À l’observation, les Gazaouis sont piégés, puisque les pilonnages de l’armée israélienne n’épargnent pas la ville de Rafah, prétendument dernier refuge…

Des sources médicales ont rapporté dimanche à la presse que "12 martyrs, dont six enfants, ont été tués dans un bombardement israélien qui a visé une maison de la famille Abu Anza dans le quartier d'Al-Salam, à l'est du gouvernorat de Rafah, au sud de la Bande de Gaza".

Des bombardements qui se font au mépris des mises en garde des grands pays comme les États-Unis, à la suite des organisations humanitaires comme le PNUD, la FAO ou encore l’UNRWA.

Déterminé à attaquer Rafah, le Premier-ministre israélien a récemment affirmé à Jérusalem : ”même si nous parvenons à un accord sur les otages, nous allons entrer dans Rafah”.

Chassés du nord de l’enclave, pilonnés dans le centre, attaqués dans le sud, les Palestiniens ne se font plus d’illusions sur les intentions israéliennes.

Riyad Mansour, observateur permanent palestinien auprès des Nations unies, parlant des déplacés de Gaza, croit avoir compris les intentions des israéliens.

“Ils disent qu’ils (habitants de Gaza,NDLR) ne les autorisent pas à aller vers le nord. Ils ne veulent pas qu’ils restent à Rafah. Ce n’est pas nécessaire d’être physicien nucléaire pour arriver à la conclusion qu’il n’y a qu’un seul endroit où ils peuvent aller, c’est-à-dire la péninsule du Sinaï”.

À y voir de prêt, Israël déploie ainsi une stratégie d’expulsion des Palestiniens de Gaza vers le désert égyptien du Sinaï.

C’est en tout cas ce que nous révèle Wikileaks, l’ONG créée par le journaliste Julian Assange qui s’est fait remarquer par la publication des documents classifiés.
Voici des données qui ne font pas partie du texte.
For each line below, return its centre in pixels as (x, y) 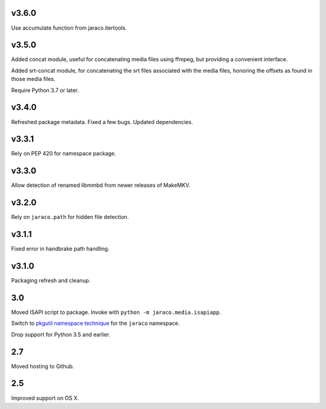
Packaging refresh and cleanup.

Wikileaks a partagé, le 30 octobre 2023, un document datant du 13 octobre du ministère israélien des Renseignements, repris par le journal “Mekomit”. Il est question de déplacement forcé des civils de Gaza vers le désert du Sinaï Égyptien.

Dans cette perspective, révèle le document du ministère des Renseignements, Israël construirait une ville de tentes dans le Sinaï, contre le gré de l’Égypte, qui serait placée devant le fait accompli. Un corridor pour permettre à la population gazaouie de rejoindre le désert du Sinai complèterait ce plan.

“Mekomit” souligne avoir contacté le ministère qui a confirmé l’authenticité du rapport, précisant que son destinataire n’était pas la presse. Le bureau du Premier ministre, Benyamin Netanyahu, a minimisé la portée du document, le qualifiant “d’exercice théorique”.

Le président de l’Autorité palestinienne, Mahmoud Abbas, semble être au courant des intentions israéliennes. Il s’est prononcé via Nabil Abu Rudeineh un de ses porte-parole : “Nous sommes opposés à tout transfert, sous quelque forme que ce soit, et nous considérons qu’il s’agit d’une ligne rouge que nous ne permettrons pas de franchir”.